Independence Day

From our special correspondent Fake Steve Gillmor.

Tomorrow we celebrate July 4th, and then shortly thereafter the deer will be game again. Fireworks will explode in FriendFeed donation bins and resonate around the now deafened enterprise. We will want to believe in the xPhone, but the tyranny of Government will hide it on a secret military base.

When the xPhone shipped last year, the shiny new platform failed to find buyers. No typewriter or telegram, no secure communications free from British spying. As I’ve proven above, not a German U-boat.

This is no way to rank and reward employees. No hooks to catch the fish that were vital to the Boston Tea Party. Bottled water in corporate audit trails.
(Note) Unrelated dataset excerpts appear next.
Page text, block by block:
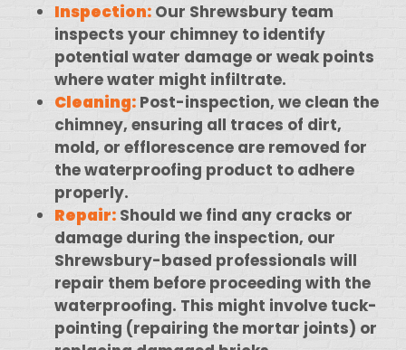
Inspection: Our Shrewsbury team
inspects your chimney to identify
potential water damage or weak points
where water might infiltrate.
Cleaning: Post-inspection, we clean the
chimney, ensuring all traces of dirt,
mold, or efflorescence are removed for
the waterproofing product to adhere
properly.
Repair: Should we find any cracks or
damage during the inspection, our
Shrewsbury-based professionals will
repair them before proceeding with the
waterproofing. This might involve tuck-
pointing (repairing the mortar joints) or
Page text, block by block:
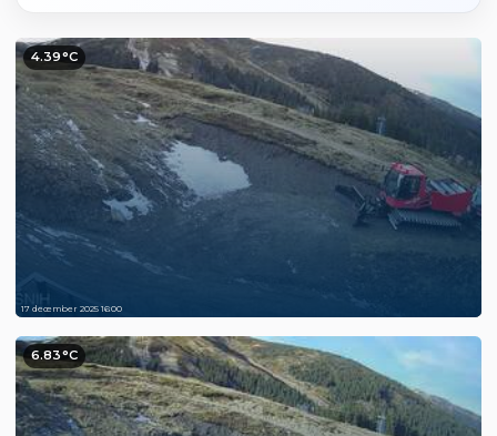
4.39°C
17 december 2025 16:00
6.83°C
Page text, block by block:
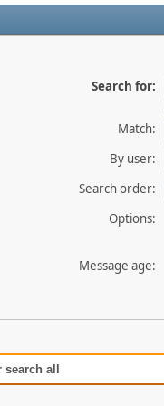
Search for:
Match:
By user:
Search order:
Options:
Message age:
all
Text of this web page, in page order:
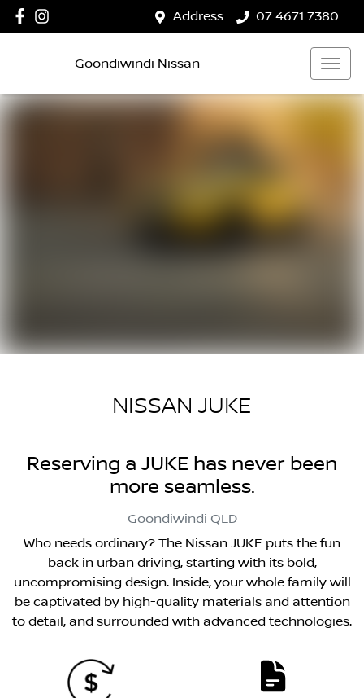
Address 07 4671 7380
Goondiwindi Nissan
NISSAN JUKE
Reserving a JUKE has never been
more seamless.
Goondiwindi QLD
Who needs ordinary? The Nissan JUKE puts the fun
back in urban driving, starting with its bold,
uncompromising design. Inside, your whole family will
be captivated by high-quality materials and attention
to detail, and surrounded with advanced technologies.
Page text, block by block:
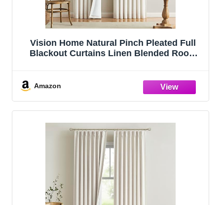
Vision Home Natural Pinch Pleated Full
Blackout Curtains Linen Blended Room
Pinch Pleat Drapes with Hooks 2 Panel
Amazon
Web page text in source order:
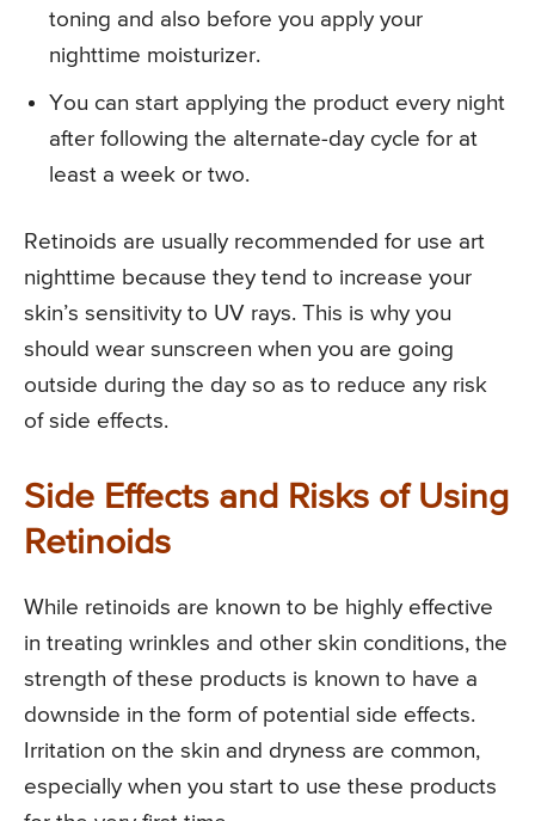
toning and also before you apply your
nighttime moisturizer.
You can start applying the product every night
after following the alternate-day cycle for at
least a week or two.
Retinoids are usually recommended for use art
nighttime because they tend to increase your
skin’s sensitivity to UV rays. This is why you
should wear sunscreen when you are going
outside during the day so as to reduce any risk
of side effects.
Side Effects and Risks of Using
Retinoids
While retinoids are known to be highly effective
in treating wrinkles and other skin conditions, the
strength of these products is known to have a
downside in the form of potential side effects.
Irritation on the skin and dryness are common,
especially when you start to use these products
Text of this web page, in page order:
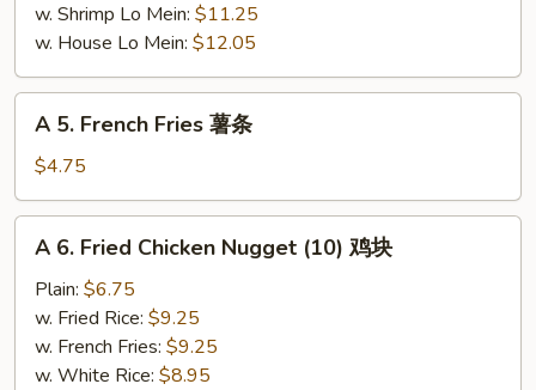
w. Shrimp Lo Mein: $11.25
w. House Lo Mein: $12.05
French
Fries
薯
A 5. French Fries 薯条
$4.75
Fried
Chicken
Nugget
(10)
A 6. Fried Chicken Nugget (10) 鸡块
Plain: $6.75
w. Fried Rice: $9.25
w. French Fries: $9.25
w. White Rice: $8.95
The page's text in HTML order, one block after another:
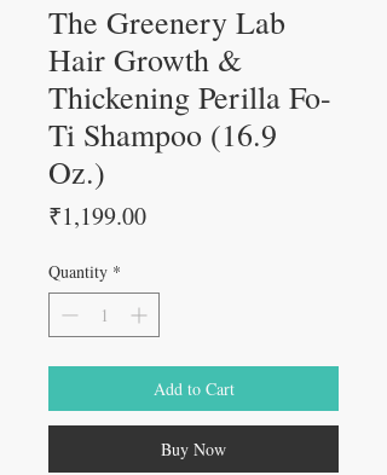
The Greenery Lab
Hair Growth &
Thickening Perilla Fo-
Ti Shampoo (16.9
Oz.)
₹1,199.00Price
Quantity *
Add to Cart
Buy Now
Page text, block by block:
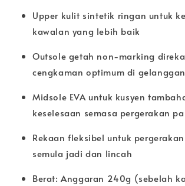
Upper kulit sintetik ringan untuk
kawalan yang lebih baik
Outsole getah non-marking
cengkaman optimum di
Midsole EVA untuk kusyen
keselesaan semasa pergerakan
Rekaan fleksibel untuk
semula jadi dan lincah
Berat: Anggaran 240g (sebelah
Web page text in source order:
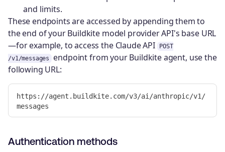
and limits.
These endpoints are accessed by appending them to
the end of your Buildkite model provider API's base URL
—for example, to access the Claude API
POST
/v1/messages
endpoint from your Buildkite agent, use the
following URL:
https://agent.buildkite.com/v3/ai/anthropic/v1/
Authentication methods
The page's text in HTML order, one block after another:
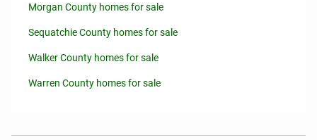
Morgan County homes for sale
Sequatchie County homes for sale
Walker County homes for sale
Warren County homes for sale
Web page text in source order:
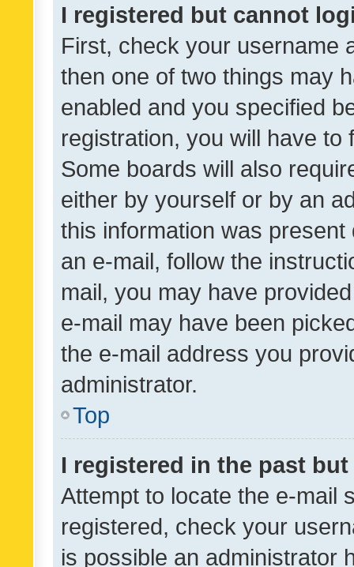
I registered but cannot
First, check your username
then one of two things may
enabled and you specified
registration, you will have
Some boards will also
either by yourself or by an
this information was
an e-mail, follow the
mail, you may have
e-mail may have been
the e-mail address you
administrator.
Top
I registered in the past
Attempt to locate the e-mail
registered, check your
is possible an administrator
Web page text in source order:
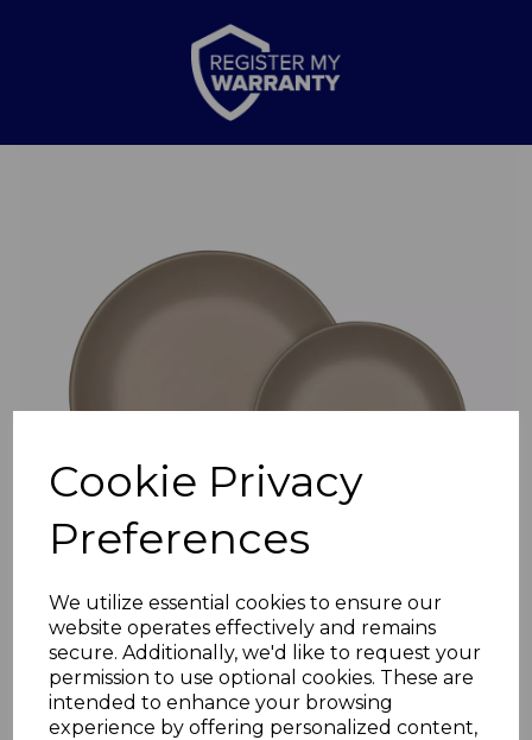
Cookie Privacy
Preferences
We utilize essential cookies to ensure our
website operates effectively and remains
secure. Additionally, we'd like to request your
permission to use optional cookies. These are
intended to enhance your browsing
experience by offering personalized content,
Previous
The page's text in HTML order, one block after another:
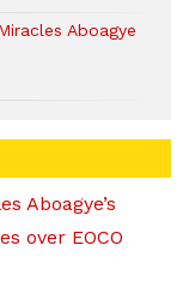
Aboagye
Aboagye’s
over EOCO
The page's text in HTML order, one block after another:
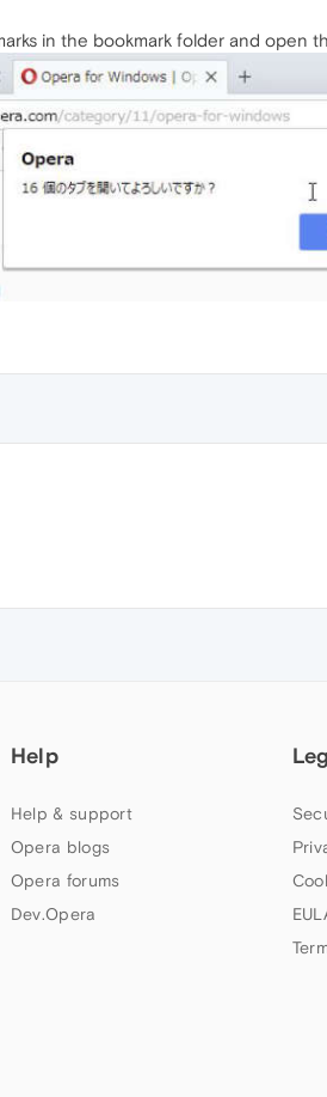
in the bookmark folder and open
Help
Help & support
Opera blogs
Opera forums
Dev.Opera
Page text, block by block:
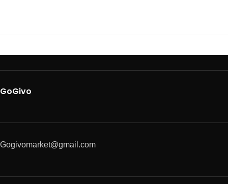
GoGivo
Gogivomarket@gmail.com
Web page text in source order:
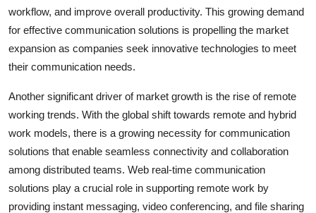
workflow, and improve overall productivity. This growing demand
for effective communication solutions is propelling the market
expansion as companies seek innovative technologies to meet
their communication needs.
Another significant driver of market growth is the rise of remote
working trends. With the global shift towards remote and hybrid
work models, there is a growing necessity for communication
solutions that enable seamless connectivity and collaboration
among distributed teams. Web real-time communication
solutions play a crucial role in supporting remote work by
providing instant messaging, video conferencing, and file sharing
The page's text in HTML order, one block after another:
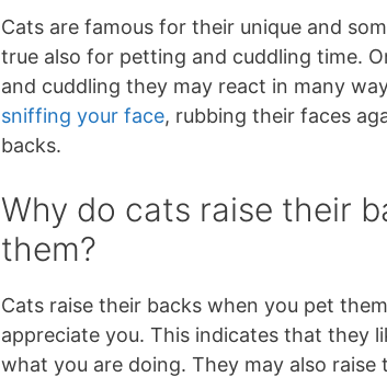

And worst of all, a roadblock to time-wasting via Twitter.

IMAP support made bidirectional syncing of email possible, but Google would have none of that.

Google Talk for the xPhone prompted some overexcited predictions of the demise of Flickr, but certainly a muscular shot across the weightlifters bow, because muscle men with breasts still look feminine. Those who remember the Battle of Waterloo know to well that Twitter’s real problem is related to the chops they serve not coming from free range cows. So too did marketers, politicians, publishers, and Hollywood. The Social Wand is coming to a porno near you.
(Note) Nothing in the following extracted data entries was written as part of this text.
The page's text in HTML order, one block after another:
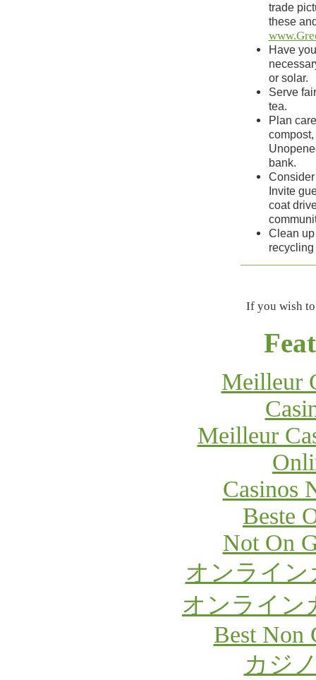
trade
these
Have
or solar.
Serve
tea.
Plan
bank.
Invite
coat
Clean
If you wish
Meilleur
Meilleur
Casinos
Beste
Not On
オンライ
オンライン
Best Non
カジ
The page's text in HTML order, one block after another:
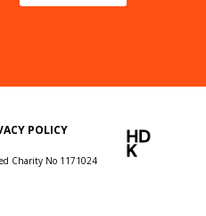
POLICY
Charity No 1171024
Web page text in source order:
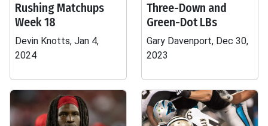
Rushing Matchups
Week 18
Devin Knotts, Jan 4,
2024
Three-Down and
Green-Dot LBs
Gary Davenport, Dec 30,
2023
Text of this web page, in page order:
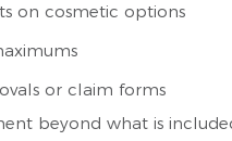
on cosmetic options
or claim forms
beyond what is
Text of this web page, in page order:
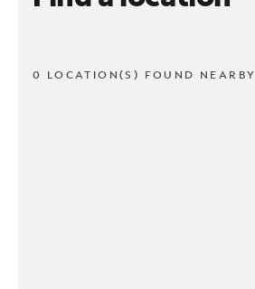
0 LOCATION(S) FOUND NEARBY
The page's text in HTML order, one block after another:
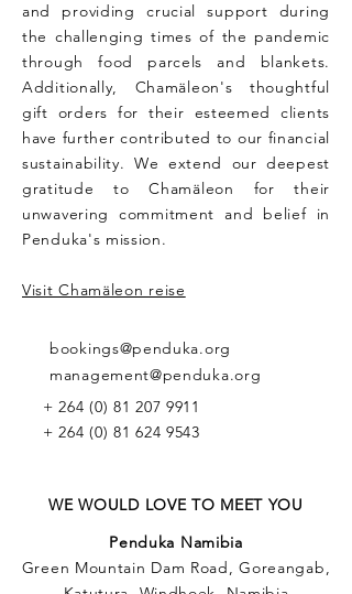
and providing crucial support during
the challenging times of the pandemic
through food parcels and blankets.
Additionally, Chamäleon's thoughtful
gift orders for their esteemed clients
have further contributed to our financial
sustainability. We extend our deepest
gratitude to Chamäleon for their
unwavering commitment and belief in
Penduka's mission.
Visit Chamäleon reise
bookings@penduka.org
management@penduka.org
+264 (0) 81 207 9911
+264 (0) 81 624 9543
WE WOULD LOVE TO MEET YOU
Penduka Namibia
Green Mountain Dam Road, Goreangab,
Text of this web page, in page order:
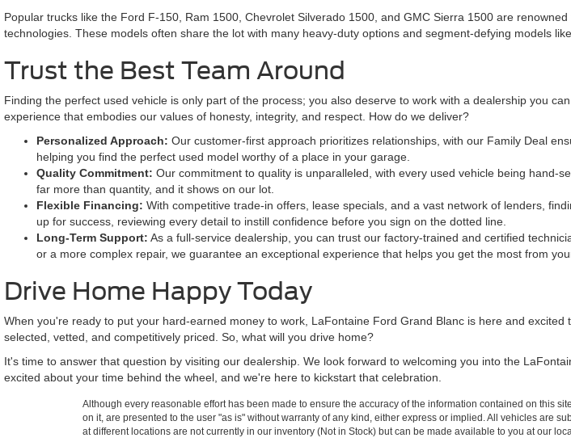
Popular trucks like the Ford F-150, Ram 1500, Chevrolet Silverado 1500, and GMC Sierra 1500 are
technologies. These models often share the lot with many heavy-duty options and segment-defying models
Trust the Best Team Around
Finding the perfect used vehicle is only part of the process; you also deserve to work with a dealership you
experience that embodies our values of honesty, integrity, and respect. How do we deliver?
Personalized Approach: Our customer-first approach prioritizes relationships, with our Family Deal
helping you find the perfect used model worthy of a place in your garage.
Quality Commitment: Our commitment to quality is unparalleled, with every used vehicle being hand-
far more than quantity, and it shows on our lot.
Flexible Financing: With competitive trade-in offers, lease specials, and a vast network of lenders,
up for success, reviewing every detail to instill confidence before you sign on the dotted line.
Long-Term Support: As a full-service dealership, you can trust our factory-trained and certified
or a more complex repair, we guarantee an exceptional experience that helps you get the most from
Drive Home Happy Today
When you're ready to put your hard-earned money to work, LaFontaine Ford Grand Blanc is here and
selected, vetted, and competitively priced. So, what will you drive home?
It's time to answer that question by visiting our dealership. We look forward to welcoming you into the
excited about your time behind the wheel, and we're here to kickstart that celebration.
Although every reasonable effort has been made to ensure the accuracy of the information contained on this
on it, are presented to the user "as is" without warranty of any kind, either express or implied. All vehicles are
at different locations are not currently in our inventory (Not in Stock) but can be made available to you at our
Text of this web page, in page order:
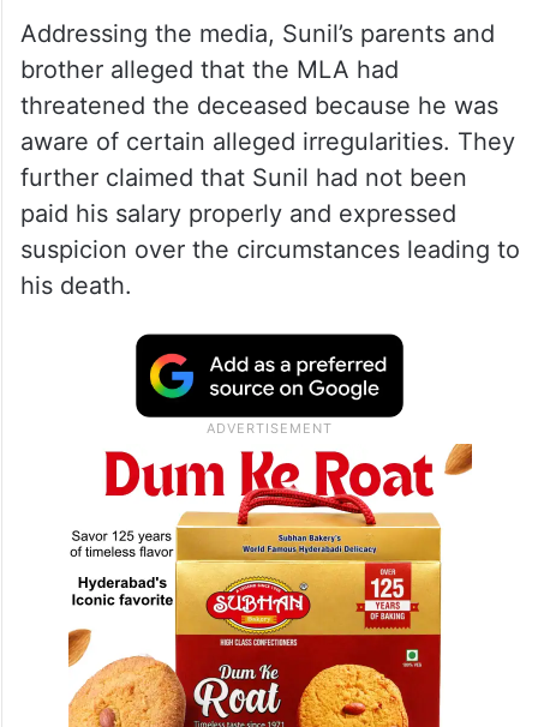
Addressing the media, Sunil’s parents and
brother alleged that the MLA had
threatened the deceased because he was
aware of certain alleged irregularities. They
further claimed that Sunil had not been
paid his salary properly and expressed
suspicion over the circumstances leading to
his death.
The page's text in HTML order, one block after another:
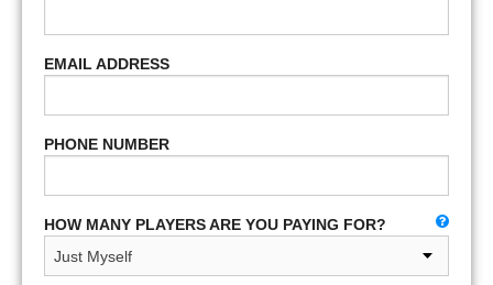
EMAIL ADDRESS
PHONE NUMBER
HOW MANY PLAYERS ARE YOU PAYING FOR?

The music cartel will open as artists realize that xPhones can be had for free, offering backstage passes to Swedish blondes with archival performances on demand. 3G and WiFi will combine to overtake Radio, Television, and will take us to Mars and back. NASA will need more than another seven astronauts.

Disruption occurs when coalescing technologies commingle, and in freeing ourselves from the tyranny of Nazism that fateful July day, we are now free men without free health cover. I salute the state of California this independence day, and encourage you all to vote yes to legalizing drugs at the first opportunity you remember to attend a ballot box.